Extracted records
=== Section Start ===
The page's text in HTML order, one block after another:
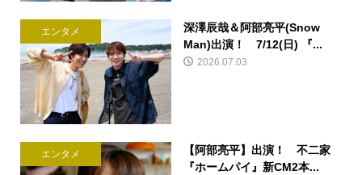
エンタメ
深澤辰哉＆阿部亮平(Snow
Man)出演！ 7/12(日) 『...
2026.07.03
エンタメ
【阿部亮平】出演！ 不二家
『ホームパイ』新CM2本...
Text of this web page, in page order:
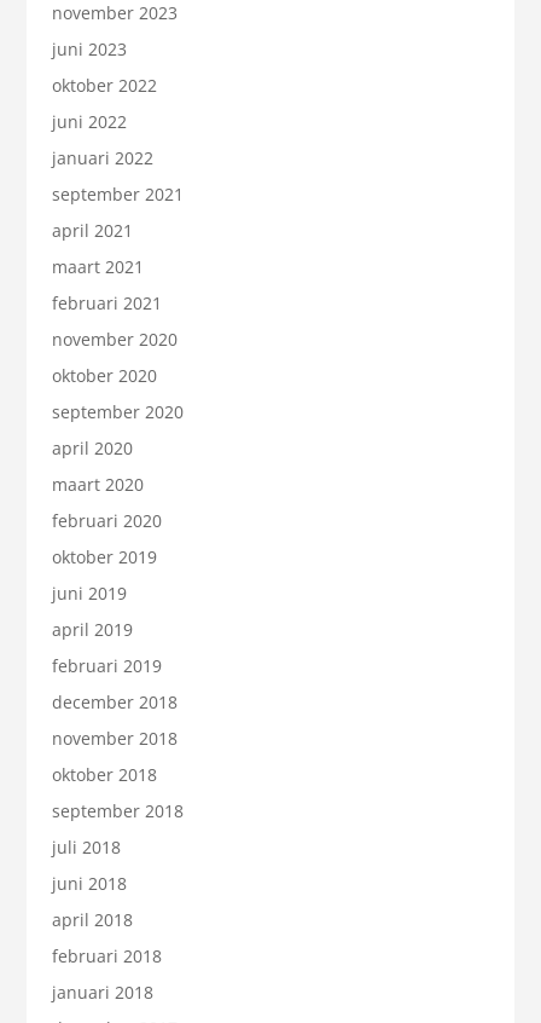
november 2023
juni 2023
oktober 2022
juni 2022
januari 2022
september 2021
april 2021
maart 2021
februari 2021
november 2020
oktober 2020
september 2020
april 2020
maart 2020
februari 2020
oktober 2019
juni 2019
april 2019
februari 2019
december 2018
november 2018
oktober 2018
september 2018
juli 2018
juni 2018
april 2018
februari 2018
januari 2018
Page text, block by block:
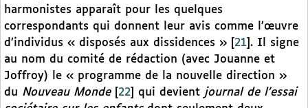
harmonistes apparaît pour les quelques
correspondants qui donnent leur avis comme l’œuvre
d’individus « disposés aux dissidences »
21 . Il signe
au nom du comité de rédaction (avec Jouanne et
Joffroy) le « programme de la nouvelle direction »
du Nouveau Monde[ 22 qui devient journal de l’essai
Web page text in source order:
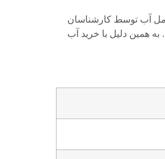
کامل آب توسط کارشناسان
همین دلیل با خرید آب
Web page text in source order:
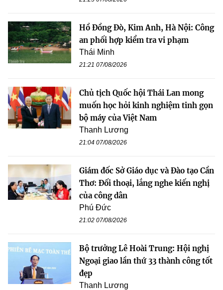
Hồ Đồng Đò, Kim Anh, Hà Nội: Công
an phối hợp kiểm tra vi phạm
Thái Minh
21:21 07/08/2026
Chủ tịch Quốc hội Thái Lan mong
muốn học hỏi kinh nghiệm tinh gọn
bộ máy của Việt Nam
Thanh Lương
21:04 07/08/2026
Giám đốc Sở Giáo dục và Đào tạo Cần
Thơ: Đối thoại, lắng nghe kiến nghị
của công dân
Phú Đức
21:02 07/08/2026
Bộ trưởng Lê Hoài Trung: Hội nghị
Ngoại giao lần thứ 33 thành công tốt
đẹp
Thanh Lương
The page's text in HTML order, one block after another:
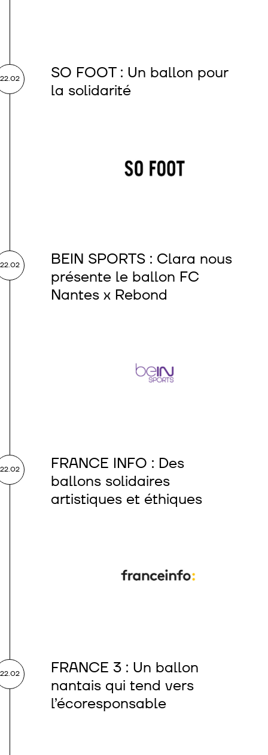
22.02
SO FOOT : Un ballon pour
la solidarité
22.02
BEIN SPORTS : Clara nous
présente le ballon FC
Nantes x Rebond
22.02
FRANCE INFO : Des
ballons solidaires
artistiques et éthiques
22.02
FRANCE 3 : Un ballon
nantais qui tend vers
l’écoresponsable
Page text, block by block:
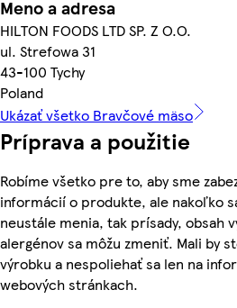
Meno a adresa
HILTON FOODS LTD SP. Z O.O.
ul. Strefowa 31
43-100 Tychy
Poland
Ukázať všetko Bravčové mäso
Príprava a použitie
Robíme všetko pre to, aby sme
informácií o produkte, ale nakoľko
neustále menia, tak prísady, obsah
alergénov sa môžu zmeniť. Mali by
výrobku a nespoliehať sa len na
webových stránkach.
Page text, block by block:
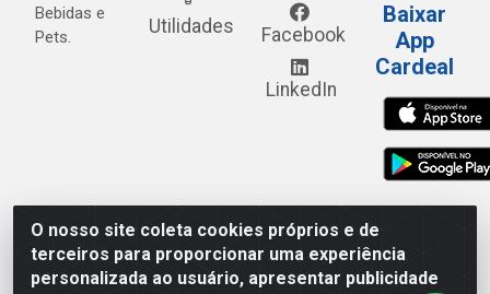
O nosso site coleta cookies próprios e de
terceiros para proporcionar uma experiência
personalizada ao usuário, apresentar publicidade
Bebidas e
Pets.
Utilidades Facebook
LinkedIn
Baixar
App
Cardeal
Cardeal Distribuidora - Estrada Alto do Moura, 582 - Alto
do Moura - Caruaru/PE - CEP 55.040-120 - CNPJ
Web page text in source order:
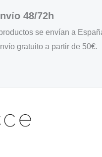
48/72h
se envían a
gratuito a partir de 50€.
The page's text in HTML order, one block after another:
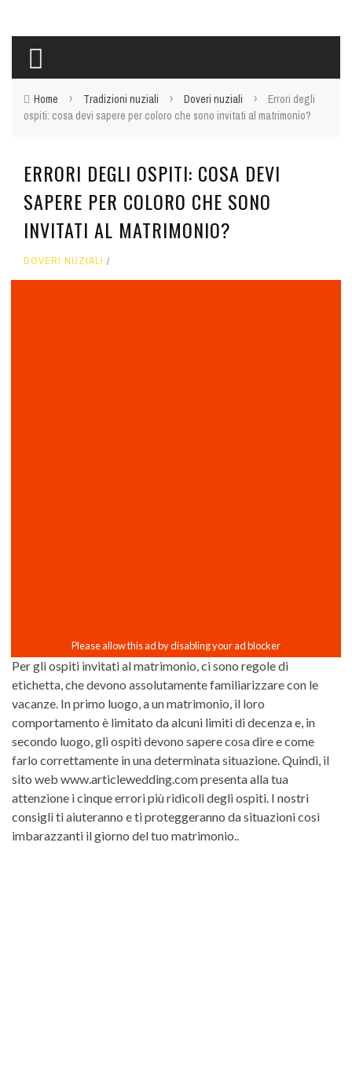
Home › Tradizioni nuziali › Doveri nuziali ›
Errori degli
ospiti: cosa devi sapere per coloro che sono invitati al matrimonio?
ERRORI DEGLI OSPITI: COSA DEVI
SAPERE PER COLORO CHE SONO
INVITATI AL MATRIMONIO?
DOVERI NUZIALI
Per gli ospiti invitati al matrimonio, ci sono regole di
etichetta, che devono assolutamente familiarizzare con le
vacanze. In primo luogo, a un matrimonio, il loro
comportamento è limitato da alcuni limiti di decenza e, in
secondo luogo, gli ospiti devono sapere cosa dire e come
farlo correttamente in una determinata situazione. Quindi, il
sito web www.articlewedding.com presenta alla tua
attenzione i cinque errori più ridicoli degli ospiti. I nostri
consigli ti aiuteranno e ti proteggeranno da situazioni così
imbarazzanti il ​​giorno del tuo matrimonio..
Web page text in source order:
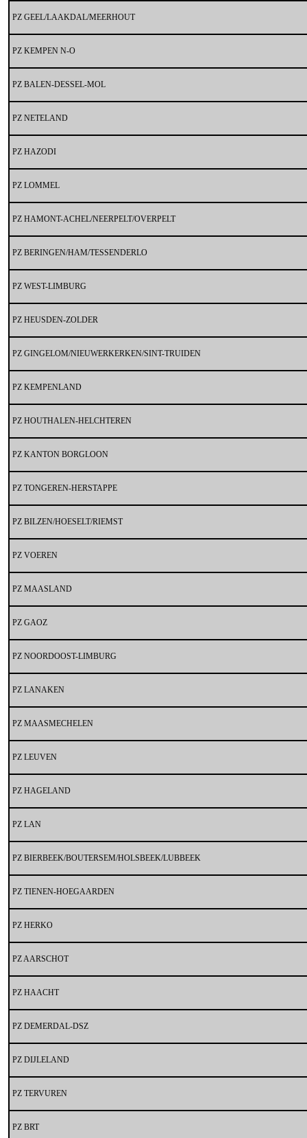
PZ GEEL/LAAKDAL/MEERHOUT
PZ KEMPEN N-O
PZ BALEN-DESSEL-MOL
PZ NETELAND
PZ HAZODI
PZ LOMMEL
PZ HAMONT-ACHEL/NEERPELT/OVERPELT
PZ BERINGEN/HAM/TESSENDERLO
PZ WEST-LIMBURG
PZ HEUSDEN-ZOLDER
PZ GINGELOM/NIEUWERKERKEN/SINT-TRUIDEN
PZ KEMPENLAND
PZ HOUTHALEN-HELCHTEREN
PZ KANTON BORGLOON
PZ TONGEREN-HERSTAPPE
PZ BILZEN/HOESELT/RIEMST
PZ VOEREN
PZ MAASLAND
PZ GAOZ
PZ NOORDOOST-LIMBURG
PZ LANAKEN
PZ MAASMECHELEN
PZ LEUVEN
PZ HAGELAND
PZ LAN
PZ BIERBEEK/BOUTERSEM/HOLSBEEK/LUBBEEK
PZ TIENEN-HOEGAARDEN
PZ HERKO
PZ AARSCHOT
PZ HAACHT
PZ DEMERDAL-DSZ
PZ DIJLELAND
PZ TERVUREN
PZ BRT
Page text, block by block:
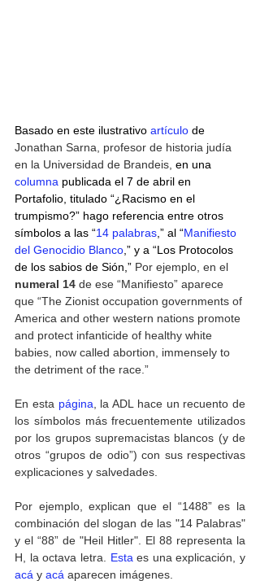
Basado en este ilustrativo artículo de
Jonathan Sarna, profesor de historia judía
en la Universidad de Brandeis, en una
columna publicada el 7 de abril en
Portafolio, titulado “¿Racismo en el
trumpismo?” hago referencia entre otros
símbolos a las “14 palabras ,” al “Manifiesto
del Genocidio Blanco ,” y a “Los Protocolos
de los sabios de Sión,” Por ejemplo, en el
numeral 14 de ese “Manifiesto” aparece
que “The Zionist occupation governments of
America and other western nations promote
and protect infanticide of healthy white
babies, now called abortion, immensely to
the detriment of the race.”
En esta página , la ADL hace un recuento de
los símbolos más frecuentemente utilizados
por los grupos supremacistas blancos (y de
otros “grupos de odio”) con sus respectivas
explicaciones y salvedades.
Por ejemplo, explican que el “1488” es la
combinación del slogan de las "14 Palabras"
y el “88” de "Heil Hitler". El 88 representa la
H, la octava letra. Esta
acá y acá aparecen imágenes.
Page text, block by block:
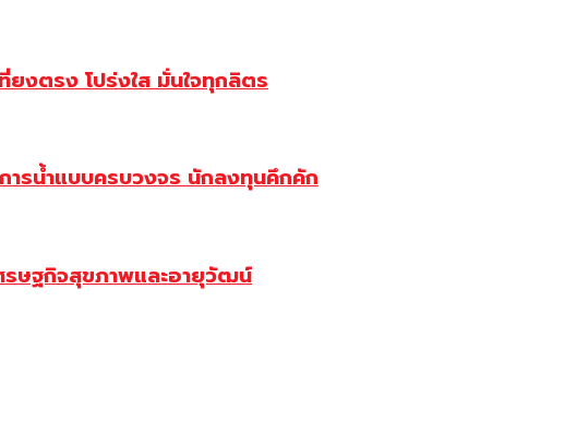
ยงตรง โปร่งใส มั่นใจทุกลิตร
ารน้ำแบบครบวงจร นักลงทุนคึกคัก
รษฐกิจสุขภาพและอายุวัฒน์
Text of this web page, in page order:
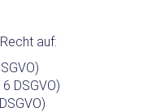
auf:
DSGVO)
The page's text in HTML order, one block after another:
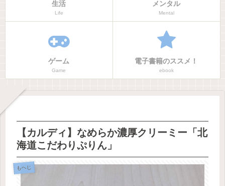
生活
Life
メンタル
Mental
ゲーム
Game
電子書籍のススメ！
ebook
【カルディ】なめらか濃厚クリーミー「北
海道こだわりぷりん」
もへじ
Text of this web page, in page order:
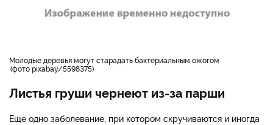
Молодые деревья могут старадать бактериальным ожогом
фото pixabay/5598375
Листья груши чернеют из-за парши
Еще одно заболевание, при котором скручиваются и иногда
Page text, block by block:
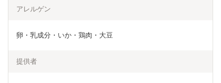
アレルゲン
卵・乳成分・いか・鶏肉・大豆
提供者
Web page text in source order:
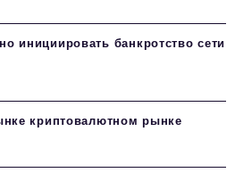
=== Section End ===
Above are some records. Reproduce the lines from the one with "december 2018" down to the one with "21:02 07/08/2026", keeping both, and leave every picture out.

december 2018
november 2018
oktober 2018
september 2018
juli 2018
juni 2018
april 2018
februari 2018
januari 2018
Page text, block by block:
harmonistes apparaît pour les quelques
correspondants qui donnent leur avis comme l’œuvre
d’individus « disposés aux dissidences »
21 . Il signe
au nom du comité de rédaction (avec Jouanne et
Joffroy) le « programme de la nouvelle direction »
du Nouveau Monde[ 22 qui devient journal de l’essai
Web page text in source order:
کامل آب توسط کارشناسان
همین دلیل با خرید آب
Web page text in source order:
Hồ Đồng Đò, Kim Anh, Hà Nội: Công
an phối hợp kiểm tra vi phạm
Thái Minh
21:21 07/08/2026
Chủ tịch Quốc hội Thái Lan mong
muốn học hỏi kinh nghiệm tinh gọn
bộ máy của Việt Nam
Thanh Lương
21:04 07/08/2026
Giám đốc Sở Giáo dục và Đào tạo Cần
Thơ: Đối thoại, lắng nghe kiến nghị
của công dân
Phú Đức
21:02 07/08/2026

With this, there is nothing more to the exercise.